Kata "pasangan" selalu kita letakkan dalam pemahamannya dengan kata "serasi", "harmonis", "ideal", juga dengan kata "romantis". Kesemua kata itu menjadi tujuan yang ingin dicapai oleh "pasangan", sehingga muncul istilah "sepasang yang serasi-harmonis-ideal-romantis". Akan tetapi, kata "pasangan" dapat saja berubah maknanya apabila salah satu dari "diri-internal" itu mencari "pasangan" yang semata untuk kepentingan memenuhi kebutuhan internalnya. Ketika seorang suami meletakkan istrinya (atau sebaliknya) hanya untuk pemenuhan kebutuhan jasmani maupun rohani internalnya saja, maka sesungguhnya suami (atau istri) itu tak lebih memandang pasangannnya sebagai pemenuh kebutuhan. Salah satunya bisa mengalami objektifikasi, bahkan secara tidak sadar dapat menjadi eksploitasi demi kesenangan internal. "Suami-yang-melindungi" atau "isitri-yang-melayani" sering kali digunakan sebagai alat internal untuk "menggenggam" objek dalam kekuasaannya.

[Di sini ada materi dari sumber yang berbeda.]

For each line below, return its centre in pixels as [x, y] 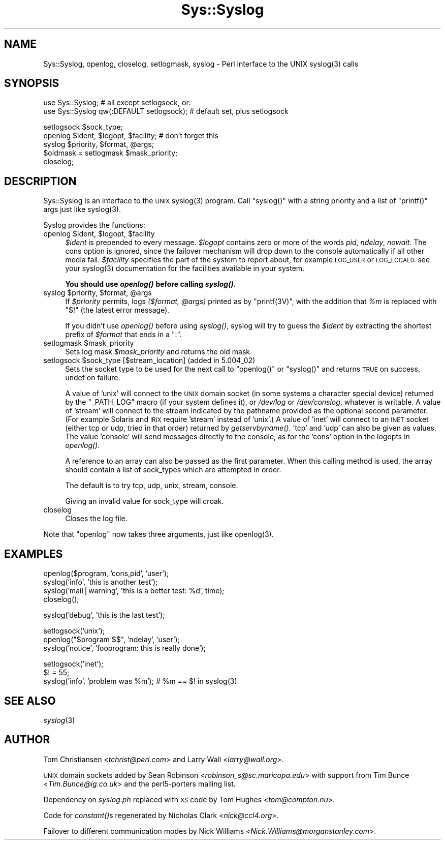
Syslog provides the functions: [94, 225]
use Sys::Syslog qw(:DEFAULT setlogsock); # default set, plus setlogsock [166, 111]
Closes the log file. [96, 519]
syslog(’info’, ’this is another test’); [101, 582]
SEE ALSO [30, 701]
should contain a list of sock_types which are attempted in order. [173, 470]
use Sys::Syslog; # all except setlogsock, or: [117, 103]
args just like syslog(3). [82, 209]
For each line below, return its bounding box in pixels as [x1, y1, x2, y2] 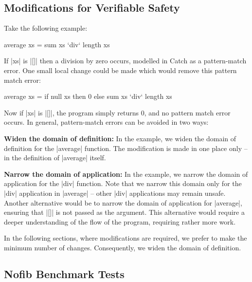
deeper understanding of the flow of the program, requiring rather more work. [4, 216, 236, 226]
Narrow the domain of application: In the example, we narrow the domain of [4, 169, 248, 179]
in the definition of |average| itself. [4, 152, 106, 163]
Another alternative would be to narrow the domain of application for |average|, [4, 197, 242, 207]
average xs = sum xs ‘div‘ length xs [4, 39, 110, 49]
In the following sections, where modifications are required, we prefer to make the [4, 233, 247, 243]
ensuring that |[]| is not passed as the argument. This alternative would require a [4, 207, 245, 217]
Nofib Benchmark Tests [4, 266, 125, 281]
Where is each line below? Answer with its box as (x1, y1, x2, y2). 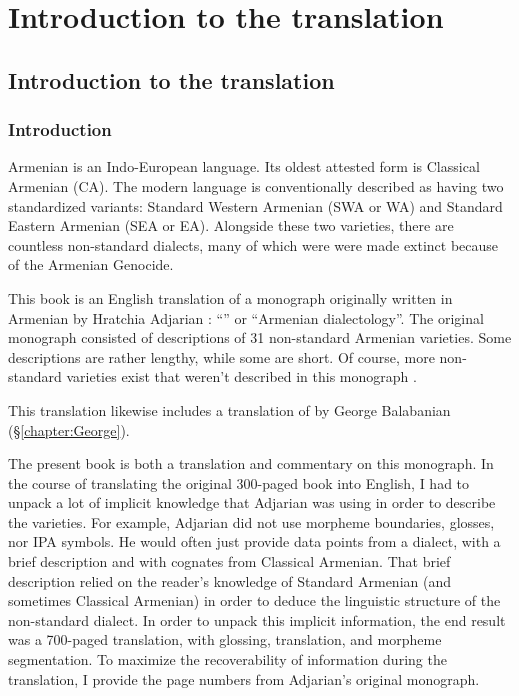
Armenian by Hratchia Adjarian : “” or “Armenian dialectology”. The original (8, 307, 484, 328)
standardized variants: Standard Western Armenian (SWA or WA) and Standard (8, 195, 503, 216)
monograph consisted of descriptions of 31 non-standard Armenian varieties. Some (8, 327, 512, 348)
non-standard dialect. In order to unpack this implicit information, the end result (8, 609, 506, 630)
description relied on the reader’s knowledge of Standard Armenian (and (8, 570, 451, 591)
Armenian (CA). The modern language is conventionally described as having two (8, 175, 504, 196)
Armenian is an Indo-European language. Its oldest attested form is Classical (8, 156, 480, 177)
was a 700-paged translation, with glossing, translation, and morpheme (8, 629, 442, 650)
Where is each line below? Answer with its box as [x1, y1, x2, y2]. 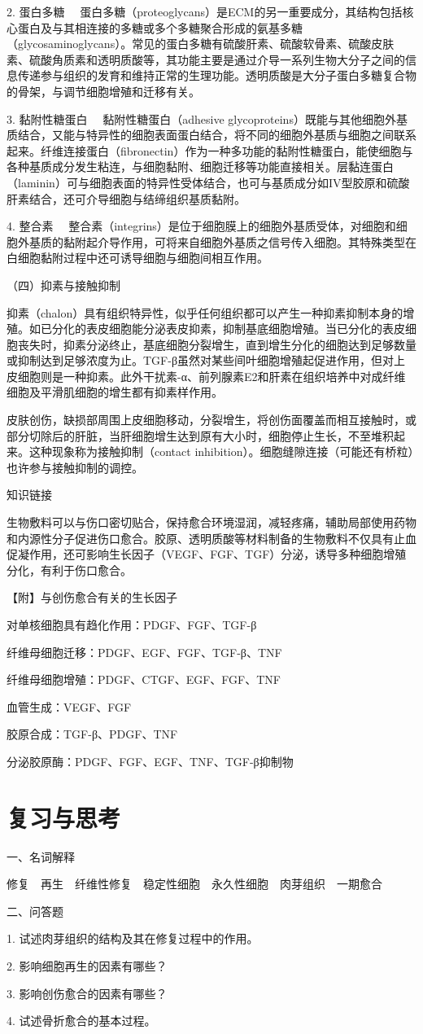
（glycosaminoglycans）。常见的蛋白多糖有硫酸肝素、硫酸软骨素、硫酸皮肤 [7, 35, 395, 52]
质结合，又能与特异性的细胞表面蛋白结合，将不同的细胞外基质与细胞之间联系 [7, 126, 416, 143]
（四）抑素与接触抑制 [7, 276, 120, 293]
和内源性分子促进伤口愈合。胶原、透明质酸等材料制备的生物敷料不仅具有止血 [7, 529, 416, 546]
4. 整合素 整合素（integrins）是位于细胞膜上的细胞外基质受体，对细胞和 [7, 217, 396, 234]
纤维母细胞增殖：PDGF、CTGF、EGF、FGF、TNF [7, 671, 281, 688]
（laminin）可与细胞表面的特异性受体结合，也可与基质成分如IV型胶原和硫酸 [7, 173, 410, 191]
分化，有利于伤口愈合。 [7, 561, 132, 578]
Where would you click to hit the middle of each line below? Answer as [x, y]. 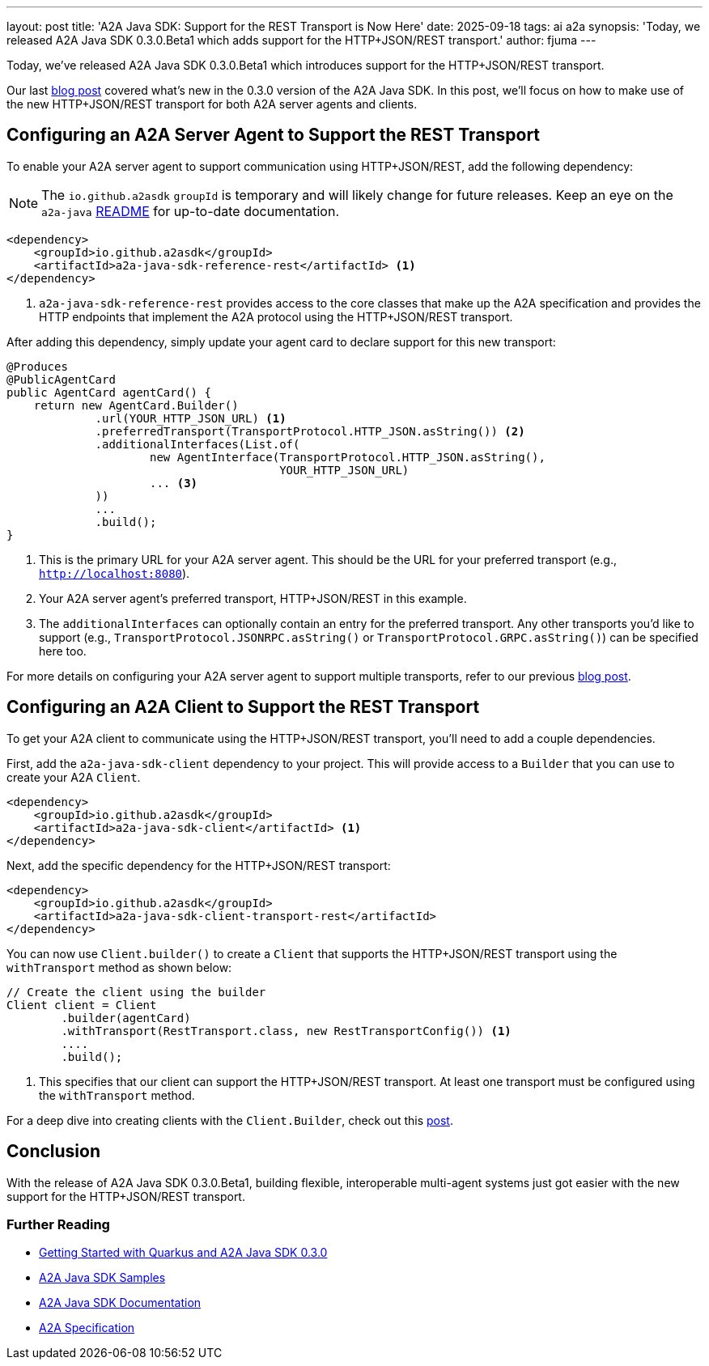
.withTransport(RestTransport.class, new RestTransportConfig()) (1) [286, 1031]
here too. [63, 651]
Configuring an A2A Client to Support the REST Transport [243, 707]
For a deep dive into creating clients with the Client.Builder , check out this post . [230, 1120]
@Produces [37, 366]
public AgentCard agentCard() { [109, 392]
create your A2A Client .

Sudah seharusnya kata "melindungi" atau "melayani" terlepas dari pengertian mengatur, mendikte, memaksa, dan mengekang. Kedua kata itu seyogyanya hadir sebagai kehendak untuk menjaga, menghormati, dan mendudukan "diri-internal" masing-masing sebagai sosok yang bermakna.
2/
Benarlah kata penyair Sapardi Djoko Damono yang pernah berucap, "Perjalanan kita selama ini ternyata tanpa tanda baca/tak ada huruf kapital di awalnya". Separah itukah perjalanan hidup manusia selama ini tanpa jeda sehingga lupa berpikir dan menjadi manusia yang tidak mau berpikir untuk melakukan sesuatu yang "besar" maknanya bagi orang lain? Sesuatu yang "besar" itu menjadi amat relatif sifatnya untuk masing-masing diri kita.
Ketika kita berucap "aku kangen kamu", ucapan ini menjadi amat besar maknanya untuk dua orang yang ingin bertemu. Dari ucapan "aku kangen kamu" itu lah hidup secara baik sebenarnya dapat bermula. Tentu saja tanpa "senewen".